PV And Battery Storage
This example combines one electricity demand, PV with variable capacity, and a battery with variable power capacity and six hours of energy duration.
using Nosy
using HiGHS
import JuMP: set_silent
# Generate a simulation and carrier.
s = Sim(Model(HiGHS.Optimizer); mesh=TimeMesh())
set_silent(model(s))
elec_carrier = EnergyCarrier("power", s)
# Synthetic data for load
hours = 1:8760
day_angle = 2pi .* ((hours .- 1) .% 24) ./ 24
season_angle = 2pi .* (hours .- 1) ./ 8760
load_profile = 3000 .+ 1500 .* sin.(day_angle .- pi / 2) .+
120 .* sin.(season_angle .- pi / 2)
# Synthetic data for PV
cf_pv = [
x < 1e-6 ? 0.0 : x for x in [
max(0, cos((h % 24 - 12) / 12 * pi) * (0.6 + 0.4 * sin(2pi * (h / 24) / 365)))
for h in 1:8760
]
]
# Snapshot initialisation
snapshot = Snapshot(s)
# One electricity node. evalprice=true stores the node dual prices after solve.

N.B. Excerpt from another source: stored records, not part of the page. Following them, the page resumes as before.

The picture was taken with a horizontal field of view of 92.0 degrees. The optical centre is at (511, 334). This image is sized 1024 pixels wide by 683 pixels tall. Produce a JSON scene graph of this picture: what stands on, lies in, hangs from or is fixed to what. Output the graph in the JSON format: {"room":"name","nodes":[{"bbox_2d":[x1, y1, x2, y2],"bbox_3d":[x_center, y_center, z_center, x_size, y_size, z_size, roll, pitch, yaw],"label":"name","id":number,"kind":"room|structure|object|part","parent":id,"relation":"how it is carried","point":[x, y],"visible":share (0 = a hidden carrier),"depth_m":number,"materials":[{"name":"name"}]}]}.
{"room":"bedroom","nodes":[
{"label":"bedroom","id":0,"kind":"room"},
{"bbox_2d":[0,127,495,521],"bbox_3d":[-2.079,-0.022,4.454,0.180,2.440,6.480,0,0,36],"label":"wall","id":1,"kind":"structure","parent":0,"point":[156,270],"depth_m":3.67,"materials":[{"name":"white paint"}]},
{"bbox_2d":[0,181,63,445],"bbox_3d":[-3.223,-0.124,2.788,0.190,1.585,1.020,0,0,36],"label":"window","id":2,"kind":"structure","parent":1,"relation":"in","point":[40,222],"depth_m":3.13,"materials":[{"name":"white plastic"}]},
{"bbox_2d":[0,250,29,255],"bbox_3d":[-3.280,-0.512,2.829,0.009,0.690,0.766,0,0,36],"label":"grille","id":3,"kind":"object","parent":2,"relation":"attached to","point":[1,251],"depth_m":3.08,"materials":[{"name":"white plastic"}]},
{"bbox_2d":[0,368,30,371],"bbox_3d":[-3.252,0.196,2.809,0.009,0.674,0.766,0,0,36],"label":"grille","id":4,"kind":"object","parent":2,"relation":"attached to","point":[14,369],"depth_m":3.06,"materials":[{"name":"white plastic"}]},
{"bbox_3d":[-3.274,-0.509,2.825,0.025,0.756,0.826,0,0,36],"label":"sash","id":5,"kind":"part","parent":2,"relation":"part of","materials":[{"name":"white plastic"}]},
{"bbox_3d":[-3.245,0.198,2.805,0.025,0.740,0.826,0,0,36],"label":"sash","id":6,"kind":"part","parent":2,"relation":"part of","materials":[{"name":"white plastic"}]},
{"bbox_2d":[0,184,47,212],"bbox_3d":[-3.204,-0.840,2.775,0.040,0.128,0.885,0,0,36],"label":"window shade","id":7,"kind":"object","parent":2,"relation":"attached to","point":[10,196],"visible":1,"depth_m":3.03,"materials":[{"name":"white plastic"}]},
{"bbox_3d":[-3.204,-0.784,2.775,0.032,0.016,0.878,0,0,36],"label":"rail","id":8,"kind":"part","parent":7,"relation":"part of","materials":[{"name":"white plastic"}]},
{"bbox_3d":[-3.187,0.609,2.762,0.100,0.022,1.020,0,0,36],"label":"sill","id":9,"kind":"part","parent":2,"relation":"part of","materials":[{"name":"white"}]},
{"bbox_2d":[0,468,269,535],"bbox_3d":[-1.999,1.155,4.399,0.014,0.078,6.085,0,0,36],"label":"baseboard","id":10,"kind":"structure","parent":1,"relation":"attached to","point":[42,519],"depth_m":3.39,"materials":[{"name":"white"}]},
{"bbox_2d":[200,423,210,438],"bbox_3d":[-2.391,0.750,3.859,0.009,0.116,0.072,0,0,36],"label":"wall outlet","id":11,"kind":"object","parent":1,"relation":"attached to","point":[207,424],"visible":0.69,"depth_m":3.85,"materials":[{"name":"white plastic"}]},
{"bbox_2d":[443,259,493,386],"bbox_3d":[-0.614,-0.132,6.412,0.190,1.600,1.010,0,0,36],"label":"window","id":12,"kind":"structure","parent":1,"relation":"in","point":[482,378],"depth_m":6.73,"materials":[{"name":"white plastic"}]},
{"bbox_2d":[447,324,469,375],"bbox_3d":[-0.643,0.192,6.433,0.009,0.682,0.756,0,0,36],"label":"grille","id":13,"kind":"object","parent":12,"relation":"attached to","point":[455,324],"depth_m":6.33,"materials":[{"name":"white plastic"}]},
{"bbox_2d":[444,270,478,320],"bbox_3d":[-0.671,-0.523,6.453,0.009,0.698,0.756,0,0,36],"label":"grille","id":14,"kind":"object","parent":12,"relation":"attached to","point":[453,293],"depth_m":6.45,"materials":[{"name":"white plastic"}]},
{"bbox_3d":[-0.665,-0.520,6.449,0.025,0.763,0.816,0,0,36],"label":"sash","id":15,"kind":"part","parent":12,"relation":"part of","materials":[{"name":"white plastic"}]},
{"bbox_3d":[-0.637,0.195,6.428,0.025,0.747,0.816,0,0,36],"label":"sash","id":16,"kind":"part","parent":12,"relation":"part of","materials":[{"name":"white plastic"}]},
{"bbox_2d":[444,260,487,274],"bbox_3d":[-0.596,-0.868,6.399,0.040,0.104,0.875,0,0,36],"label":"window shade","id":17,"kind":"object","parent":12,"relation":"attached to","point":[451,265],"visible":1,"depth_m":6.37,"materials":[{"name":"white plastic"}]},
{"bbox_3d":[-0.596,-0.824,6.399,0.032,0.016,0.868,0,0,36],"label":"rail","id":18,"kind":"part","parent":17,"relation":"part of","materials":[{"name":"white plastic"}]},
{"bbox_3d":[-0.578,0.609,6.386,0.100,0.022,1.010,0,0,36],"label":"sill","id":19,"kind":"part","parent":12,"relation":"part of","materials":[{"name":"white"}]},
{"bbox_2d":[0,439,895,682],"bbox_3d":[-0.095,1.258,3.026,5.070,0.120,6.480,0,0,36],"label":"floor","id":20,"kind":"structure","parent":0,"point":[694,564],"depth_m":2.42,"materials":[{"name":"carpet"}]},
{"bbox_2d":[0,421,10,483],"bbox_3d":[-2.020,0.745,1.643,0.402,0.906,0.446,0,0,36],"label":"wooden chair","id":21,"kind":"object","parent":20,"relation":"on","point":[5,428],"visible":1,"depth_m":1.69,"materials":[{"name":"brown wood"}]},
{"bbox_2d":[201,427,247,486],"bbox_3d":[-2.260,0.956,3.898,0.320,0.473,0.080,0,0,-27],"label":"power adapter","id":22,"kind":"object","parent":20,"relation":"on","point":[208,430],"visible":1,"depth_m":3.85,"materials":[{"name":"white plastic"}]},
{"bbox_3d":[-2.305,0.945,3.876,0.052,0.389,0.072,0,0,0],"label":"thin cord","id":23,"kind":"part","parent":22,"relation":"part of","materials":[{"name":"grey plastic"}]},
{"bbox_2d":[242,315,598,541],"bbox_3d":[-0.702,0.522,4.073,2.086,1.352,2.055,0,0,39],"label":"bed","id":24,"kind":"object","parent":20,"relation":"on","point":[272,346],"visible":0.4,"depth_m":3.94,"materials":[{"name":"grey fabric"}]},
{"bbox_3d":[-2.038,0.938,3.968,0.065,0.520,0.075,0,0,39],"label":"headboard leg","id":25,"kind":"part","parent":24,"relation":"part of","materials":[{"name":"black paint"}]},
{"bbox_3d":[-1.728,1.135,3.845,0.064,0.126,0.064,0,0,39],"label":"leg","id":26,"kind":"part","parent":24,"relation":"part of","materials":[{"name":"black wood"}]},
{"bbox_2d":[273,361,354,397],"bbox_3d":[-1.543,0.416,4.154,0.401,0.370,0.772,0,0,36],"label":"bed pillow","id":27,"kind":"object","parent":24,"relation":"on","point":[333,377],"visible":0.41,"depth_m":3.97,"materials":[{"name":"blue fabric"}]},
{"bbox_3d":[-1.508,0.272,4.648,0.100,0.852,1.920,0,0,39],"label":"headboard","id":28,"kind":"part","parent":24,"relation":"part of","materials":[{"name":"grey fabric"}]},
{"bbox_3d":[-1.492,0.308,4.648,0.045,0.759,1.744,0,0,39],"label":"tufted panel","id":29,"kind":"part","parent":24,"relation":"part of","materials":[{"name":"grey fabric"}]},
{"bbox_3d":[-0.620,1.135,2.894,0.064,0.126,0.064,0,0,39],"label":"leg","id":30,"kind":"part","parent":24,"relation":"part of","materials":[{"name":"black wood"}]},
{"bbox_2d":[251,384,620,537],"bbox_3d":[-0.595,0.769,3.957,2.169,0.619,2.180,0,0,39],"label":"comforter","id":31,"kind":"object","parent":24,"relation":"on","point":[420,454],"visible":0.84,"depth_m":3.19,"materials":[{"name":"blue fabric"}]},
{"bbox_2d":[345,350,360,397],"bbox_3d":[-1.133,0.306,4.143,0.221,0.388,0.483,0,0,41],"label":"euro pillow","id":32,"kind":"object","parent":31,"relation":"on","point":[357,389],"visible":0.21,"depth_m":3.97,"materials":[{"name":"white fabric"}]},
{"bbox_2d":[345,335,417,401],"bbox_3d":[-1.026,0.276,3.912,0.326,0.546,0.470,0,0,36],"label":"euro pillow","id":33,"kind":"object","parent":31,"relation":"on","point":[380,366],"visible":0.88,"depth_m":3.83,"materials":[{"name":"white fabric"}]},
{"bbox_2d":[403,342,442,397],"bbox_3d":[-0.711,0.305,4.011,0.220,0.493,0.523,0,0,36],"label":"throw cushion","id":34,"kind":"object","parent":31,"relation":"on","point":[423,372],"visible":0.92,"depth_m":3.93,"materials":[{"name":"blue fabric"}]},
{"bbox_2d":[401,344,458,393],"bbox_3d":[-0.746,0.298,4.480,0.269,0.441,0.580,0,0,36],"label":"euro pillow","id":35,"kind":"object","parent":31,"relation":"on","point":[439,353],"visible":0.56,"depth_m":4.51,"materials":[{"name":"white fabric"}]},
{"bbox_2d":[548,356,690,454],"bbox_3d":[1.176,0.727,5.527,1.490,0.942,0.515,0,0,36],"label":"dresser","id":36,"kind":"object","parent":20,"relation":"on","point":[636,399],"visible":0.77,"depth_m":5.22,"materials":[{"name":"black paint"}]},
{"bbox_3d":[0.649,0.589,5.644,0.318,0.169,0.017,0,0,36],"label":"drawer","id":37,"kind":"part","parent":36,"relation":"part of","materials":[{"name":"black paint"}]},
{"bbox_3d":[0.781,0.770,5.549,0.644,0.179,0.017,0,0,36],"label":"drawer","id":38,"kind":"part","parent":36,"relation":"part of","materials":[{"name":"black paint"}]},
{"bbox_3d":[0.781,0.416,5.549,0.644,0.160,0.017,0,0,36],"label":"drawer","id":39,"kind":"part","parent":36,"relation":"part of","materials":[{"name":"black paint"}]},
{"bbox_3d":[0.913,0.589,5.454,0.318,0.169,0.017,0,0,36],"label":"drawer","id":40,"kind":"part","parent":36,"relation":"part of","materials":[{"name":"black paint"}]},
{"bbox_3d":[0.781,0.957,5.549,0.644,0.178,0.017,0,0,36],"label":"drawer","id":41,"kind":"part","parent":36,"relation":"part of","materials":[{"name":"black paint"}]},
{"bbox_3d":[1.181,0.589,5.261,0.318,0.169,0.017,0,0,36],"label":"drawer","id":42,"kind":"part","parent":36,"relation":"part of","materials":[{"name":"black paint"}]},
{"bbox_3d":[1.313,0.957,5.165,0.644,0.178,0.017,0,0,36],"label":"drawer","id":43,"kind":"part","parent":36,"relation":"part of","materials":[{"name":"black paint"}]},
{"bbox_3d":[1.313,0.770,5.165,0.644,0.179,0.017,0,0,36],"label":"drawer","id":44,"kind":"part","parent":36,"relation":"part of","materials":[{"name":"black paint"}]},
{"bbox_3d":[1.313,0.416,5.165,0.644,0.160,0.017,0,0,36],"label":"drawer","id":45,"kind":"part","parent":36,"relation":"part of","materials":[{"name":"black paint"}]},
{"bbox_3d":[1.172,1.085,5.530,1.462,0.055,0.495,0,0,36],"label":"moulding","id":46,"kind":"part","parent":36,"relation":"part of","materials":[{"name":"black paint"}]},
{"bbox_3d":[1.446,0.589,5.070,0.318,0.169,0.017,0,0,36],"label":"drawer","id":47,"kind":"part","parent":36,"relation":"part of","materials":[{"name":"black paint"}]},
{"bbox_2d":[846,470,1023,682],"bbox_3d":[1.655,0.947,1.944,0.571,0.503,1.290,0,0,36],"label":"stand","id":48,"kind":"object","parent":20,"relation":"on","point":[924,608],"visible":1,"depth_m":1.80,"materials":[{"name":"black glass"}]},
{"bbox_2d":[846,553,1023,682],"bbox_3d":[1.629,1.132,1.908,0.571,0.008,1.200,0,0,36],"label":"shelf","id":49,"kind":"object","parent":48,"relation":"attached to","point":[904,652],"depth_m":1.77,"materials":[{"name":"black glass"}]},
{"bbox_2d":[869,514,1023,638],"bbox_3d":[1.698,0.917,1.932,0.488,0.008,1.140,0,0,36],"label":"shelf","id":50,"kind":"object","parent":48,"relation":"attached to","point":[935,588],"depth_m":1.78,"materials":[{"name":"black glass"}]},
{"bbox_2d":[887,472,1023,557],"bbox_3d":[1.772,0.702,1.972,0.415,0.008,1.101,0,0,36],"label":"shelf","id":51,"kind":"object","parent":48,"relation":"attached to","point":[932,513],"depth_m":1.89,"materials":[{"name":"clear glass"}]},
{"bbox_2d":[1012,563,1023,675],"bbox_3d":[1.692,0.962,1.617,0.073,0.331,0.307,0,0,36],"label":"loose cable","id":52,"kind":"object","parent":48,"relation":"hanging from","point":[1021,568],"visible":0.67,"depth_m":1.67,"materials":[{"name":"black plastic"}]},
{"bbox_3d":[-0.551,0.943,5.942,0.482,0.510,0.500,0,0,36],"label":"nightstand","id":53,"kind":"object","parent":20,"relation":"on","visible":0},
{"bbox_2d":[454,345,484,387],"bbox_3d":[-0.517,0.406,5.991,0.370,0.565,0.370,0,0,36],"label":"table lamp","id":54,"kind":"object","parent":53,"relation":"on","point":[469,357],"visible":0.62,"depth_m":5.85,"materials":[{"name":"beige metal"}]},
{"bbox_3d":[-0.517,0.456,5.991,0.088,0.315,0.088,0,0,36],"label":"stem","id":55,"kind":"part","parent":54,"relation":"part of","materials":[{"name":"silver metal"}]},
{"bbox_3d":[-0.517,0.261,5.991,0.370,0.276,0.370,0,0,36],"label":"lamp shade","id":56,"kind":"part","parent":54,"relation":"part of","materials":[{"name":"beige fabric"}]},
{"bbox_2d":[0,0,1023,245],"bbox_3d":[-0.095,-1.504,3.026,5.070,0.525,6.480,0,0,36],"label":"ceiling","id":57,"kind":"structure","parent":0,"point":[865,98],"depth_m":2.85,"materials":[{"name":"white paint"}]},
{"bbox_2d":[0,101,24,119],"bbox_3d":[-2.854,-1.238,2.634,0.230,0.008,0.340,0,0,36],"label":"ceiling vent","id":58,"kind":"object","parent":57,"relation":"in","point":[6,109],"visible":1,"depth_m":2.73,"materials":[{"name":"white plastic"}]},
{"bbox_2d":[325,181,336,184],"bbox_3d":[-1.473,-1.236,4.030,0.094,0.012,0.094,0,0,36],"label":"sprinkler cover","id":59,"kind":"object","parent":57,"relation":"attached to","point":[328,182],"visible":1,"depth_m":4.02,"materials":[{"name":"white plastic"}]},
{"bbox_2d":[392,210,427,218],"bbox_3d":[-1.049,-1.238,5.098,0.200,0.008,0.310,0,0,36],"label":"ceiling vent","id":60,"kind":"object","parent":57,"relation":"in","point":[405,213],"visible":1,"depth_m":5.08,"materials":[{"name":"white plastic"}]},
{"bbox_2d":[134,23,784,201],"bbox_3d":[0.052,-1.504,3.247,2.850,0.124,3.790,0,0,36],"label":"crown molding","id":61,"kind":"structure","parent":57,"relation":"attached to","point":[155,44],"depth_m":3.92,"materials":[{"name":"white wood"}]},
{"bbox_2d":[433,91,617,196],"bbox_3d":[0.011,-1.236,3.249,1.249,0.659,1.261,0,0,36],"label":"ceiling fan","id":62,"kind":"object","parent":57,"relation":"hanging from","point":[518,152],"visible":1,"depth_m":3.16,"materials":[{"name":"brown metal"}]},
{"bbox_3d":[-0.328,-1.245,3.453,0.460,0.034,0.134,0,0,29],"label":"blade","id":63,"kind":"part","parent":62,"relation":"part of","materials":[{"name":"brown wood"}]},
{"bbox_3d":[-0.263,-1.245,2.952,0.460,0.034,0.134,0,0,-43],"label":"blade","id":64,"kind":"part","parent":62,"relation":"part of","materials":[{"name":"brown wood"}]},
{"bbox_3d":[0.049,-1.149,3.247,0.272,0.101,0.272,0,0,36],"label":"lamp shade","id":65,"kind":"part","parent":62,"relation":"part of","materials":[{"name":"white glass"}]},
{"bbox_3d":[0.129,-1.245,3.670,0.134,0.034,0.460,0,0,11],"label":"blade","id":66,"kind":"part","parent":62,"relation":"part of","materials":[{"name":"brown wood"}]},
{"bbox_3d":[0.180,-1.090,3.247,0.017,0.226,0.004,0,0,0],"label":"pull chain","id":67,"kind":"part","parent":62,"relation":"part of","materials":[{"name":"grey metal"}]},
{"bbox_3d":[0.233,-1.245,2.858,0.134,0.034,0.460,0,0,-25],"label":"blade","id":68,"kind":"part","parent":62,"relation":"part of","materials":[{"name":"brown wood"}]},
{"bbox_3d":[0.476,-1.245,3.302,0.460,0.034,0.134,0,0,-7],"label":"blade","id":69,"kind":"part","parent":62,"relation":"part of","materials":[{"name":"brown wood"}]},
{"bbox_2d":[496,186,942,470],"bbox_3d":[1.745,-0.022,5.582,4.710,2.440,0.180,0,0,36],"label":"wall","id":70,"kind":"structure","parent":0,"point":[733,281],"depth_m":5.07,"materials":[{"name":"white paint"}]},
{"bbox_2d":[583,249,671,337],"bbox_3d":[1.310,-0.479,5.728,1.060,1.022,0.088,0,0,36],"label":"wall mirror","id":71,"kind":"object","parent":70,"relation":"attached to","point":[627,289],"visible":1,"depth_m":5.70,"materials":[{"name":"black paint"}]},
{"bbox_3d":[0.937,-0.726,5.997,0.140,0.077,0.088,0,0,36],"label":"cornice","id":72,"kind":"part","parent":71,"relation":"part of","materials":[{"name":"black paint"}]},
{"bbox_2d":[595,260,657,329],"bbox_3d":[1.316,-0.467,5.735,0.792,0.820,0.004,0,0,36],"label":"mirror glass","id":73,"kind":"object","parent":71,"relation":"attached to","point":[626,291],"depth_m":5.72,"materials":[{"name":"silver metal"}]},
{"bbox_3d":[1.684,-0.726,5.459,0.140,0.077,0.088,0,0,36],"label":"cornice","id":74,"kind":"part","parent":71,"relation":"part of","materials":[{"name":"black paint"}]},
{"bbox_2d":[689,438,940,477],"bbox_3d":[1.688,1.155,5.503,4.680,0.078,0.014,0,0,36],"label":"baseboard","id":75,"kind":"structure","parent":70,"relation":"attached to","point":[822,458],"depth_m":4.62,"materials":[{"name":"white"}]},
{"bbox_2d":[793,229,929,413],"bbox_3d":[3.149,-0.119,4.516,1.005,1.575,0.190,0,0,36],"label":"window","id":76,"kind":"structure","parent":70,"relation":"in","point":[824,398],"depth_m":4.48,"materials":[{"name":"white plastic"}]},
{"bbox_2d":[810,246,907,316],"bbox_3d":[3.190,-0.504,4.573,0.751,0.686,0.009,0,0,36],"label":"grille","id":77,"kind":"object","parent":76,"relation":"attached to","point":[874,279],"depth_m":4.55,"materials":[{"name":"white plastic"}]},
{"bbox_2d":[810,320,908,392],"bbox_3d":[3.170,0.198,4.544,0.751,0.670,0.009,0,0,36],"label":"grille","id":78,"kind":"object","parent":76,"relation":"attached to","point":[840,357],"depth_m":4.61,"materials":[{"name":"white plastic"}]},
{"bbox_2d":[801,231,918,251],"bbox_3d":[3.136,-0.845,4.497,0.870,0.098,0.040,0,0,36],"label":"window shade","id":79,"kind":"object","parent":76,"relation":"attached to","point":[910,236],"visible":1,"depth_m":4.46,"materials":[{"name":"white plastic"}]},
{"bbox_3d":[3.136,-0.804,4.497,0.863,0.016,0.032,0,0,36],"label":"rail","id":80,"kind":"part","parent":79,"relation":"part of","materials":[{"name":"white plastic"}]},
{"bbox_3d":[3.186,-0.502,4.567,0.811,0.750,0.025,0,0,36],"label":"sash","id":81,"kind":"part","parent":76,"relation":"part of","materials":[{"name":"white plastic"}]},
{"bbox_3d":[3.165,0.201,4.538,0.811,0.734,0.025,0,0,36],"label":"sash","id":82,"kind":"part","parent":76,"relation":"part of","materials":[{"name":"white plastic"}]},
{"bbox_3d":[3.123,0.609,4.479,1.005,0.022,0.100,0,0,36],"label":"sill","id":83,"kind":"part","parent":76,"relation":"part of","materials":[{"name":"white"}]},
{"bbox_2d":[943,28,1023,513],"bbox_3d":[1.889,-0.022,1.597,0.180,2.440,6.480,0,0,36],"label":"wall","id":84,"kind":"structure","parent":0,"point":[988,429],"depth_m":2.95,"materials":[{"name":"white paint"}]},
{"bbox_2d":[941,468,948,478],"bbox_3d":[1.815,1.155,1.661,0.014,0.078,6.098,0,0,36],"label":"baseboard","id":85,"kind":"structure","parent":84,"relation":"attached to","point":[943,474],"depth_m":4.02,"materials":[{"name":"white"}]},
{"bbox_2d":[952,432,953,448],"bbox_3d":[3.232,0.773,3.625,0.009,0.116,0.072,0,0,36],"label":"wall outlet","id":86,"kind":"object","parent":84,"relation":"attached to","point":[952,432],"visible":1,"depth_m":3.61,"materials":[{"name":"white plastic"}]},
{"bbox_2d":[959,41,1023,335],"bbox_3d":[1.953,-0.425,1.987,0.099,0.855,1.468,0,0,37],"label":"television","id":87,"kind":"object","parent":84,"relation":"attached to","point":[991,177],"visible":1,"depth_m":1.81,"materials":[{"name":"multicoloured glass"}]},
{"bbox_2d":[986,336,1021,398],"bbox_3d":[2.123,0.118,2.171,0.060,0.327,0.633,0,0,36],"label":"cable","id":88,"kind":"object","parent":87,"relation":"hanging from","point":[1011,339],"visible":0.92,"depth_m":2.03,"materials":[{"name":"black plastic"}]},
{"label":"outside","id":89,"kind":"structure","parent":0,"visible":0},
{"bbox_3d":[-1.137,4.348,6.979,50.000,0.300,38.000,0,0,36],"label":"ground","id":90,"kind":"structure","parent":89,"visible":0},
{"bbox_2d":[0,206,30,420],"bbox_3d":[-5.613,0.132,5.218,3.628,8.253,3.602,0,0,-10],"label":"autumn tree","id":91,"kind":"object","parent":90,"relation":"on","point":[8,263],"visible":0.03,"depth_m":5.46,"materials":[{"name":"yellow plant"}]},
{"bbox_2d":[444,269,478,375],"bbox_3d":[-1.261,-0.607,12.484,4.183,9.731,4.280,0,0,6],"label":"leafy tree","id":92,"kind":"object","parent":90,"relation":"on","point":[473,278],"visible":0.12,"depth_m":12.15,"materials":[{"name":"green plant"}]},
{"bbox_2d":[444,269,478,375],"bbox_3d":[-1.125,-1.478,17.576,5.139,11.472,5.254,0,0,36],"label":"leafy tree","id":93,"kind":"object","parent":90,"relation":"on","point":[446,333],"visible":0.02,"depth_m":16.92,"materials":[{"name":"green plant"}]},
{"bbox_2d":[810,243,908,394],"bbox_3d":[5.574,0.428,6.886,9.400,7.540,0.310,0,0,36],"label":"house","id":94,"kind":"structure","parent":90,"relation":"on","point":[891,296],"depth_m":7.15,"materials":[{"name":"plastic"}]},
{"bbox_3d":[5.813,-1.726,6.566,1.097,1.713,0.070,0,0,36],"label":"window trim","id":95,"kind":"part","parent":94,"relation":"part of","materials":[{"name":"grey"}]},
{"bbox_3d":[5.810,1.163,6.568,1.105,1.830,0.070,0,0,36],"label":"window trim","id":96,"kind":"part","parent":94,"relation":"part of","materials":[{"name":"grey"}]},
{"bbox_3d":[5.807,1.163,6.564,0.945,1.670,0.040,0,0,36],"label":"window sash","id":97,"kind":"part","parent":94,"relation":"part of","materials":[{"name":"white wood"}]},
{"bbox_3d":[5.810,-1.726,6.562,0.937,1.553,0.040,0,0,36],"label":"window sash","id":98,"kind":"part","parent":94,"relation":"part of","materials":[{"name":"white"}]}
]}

grid = Node("grid", elec_carrier, rule=:curtailed, evalprice=true)
# Component: electricity consumption.
consumption = Component("consumption", Demand(elec_carrier, load_profile))
connect!(snapshot, consumption, grid)
# Component: PV with optimised output capacity and fixed annualised cost.
pv = Component(
"PV",
ProfileSource(elec_carrier, cf_pv),
[
VariableCapacity("output", energy),
FixedCost(:capex, "output", energy, 50_000.0),
],
)
connect!(snapshot, pv, grid)
# Component: battery storage.
battery = Component(
"battery",
BasicStorage(elec_carrier, elec_carrier, elec_carrier, energy; eff_i=0.85), # 85% roundtrip efficiency, modelled as input efficiency
[
VariableCapacity("input", energy), # Optimised charging capacity, in MW
FixedCost(:capex, "input", energy, 50_000.0), # Annualised fixed cost, in EUR/MW
Duration(6), # Six-hour storage duration linking flow and level capacities
],
)
connect!(snapshot, battery, grid) # Both input and output ports are connected.
# Optimisation
optimize!(snapshot, cost(snapshot))
result = extract(snapshot)Expected results:
julia> table(result, capacity)
1×3 DataFrame
Row │ PV battery consumption
│ Float64 Float64 Float64
─────┼───────────────────────────────
1 │ 50373.4 5628.94 0.0
julia> p = dualprice(result.nodes["grid"]);
julia> minimum(p)
-0.0
julia> maximum(p)
3516.0807550572163
julia> sum(p) / length(p)
111.78592911234288The capacity table shows the optimised PV and battery build-out. The dual price is available because evalprice=true was set on the node and this is a continuous optimisation problem. Dual prices are not available for MILP problems because the dual is not defined for mixed-integer solutions.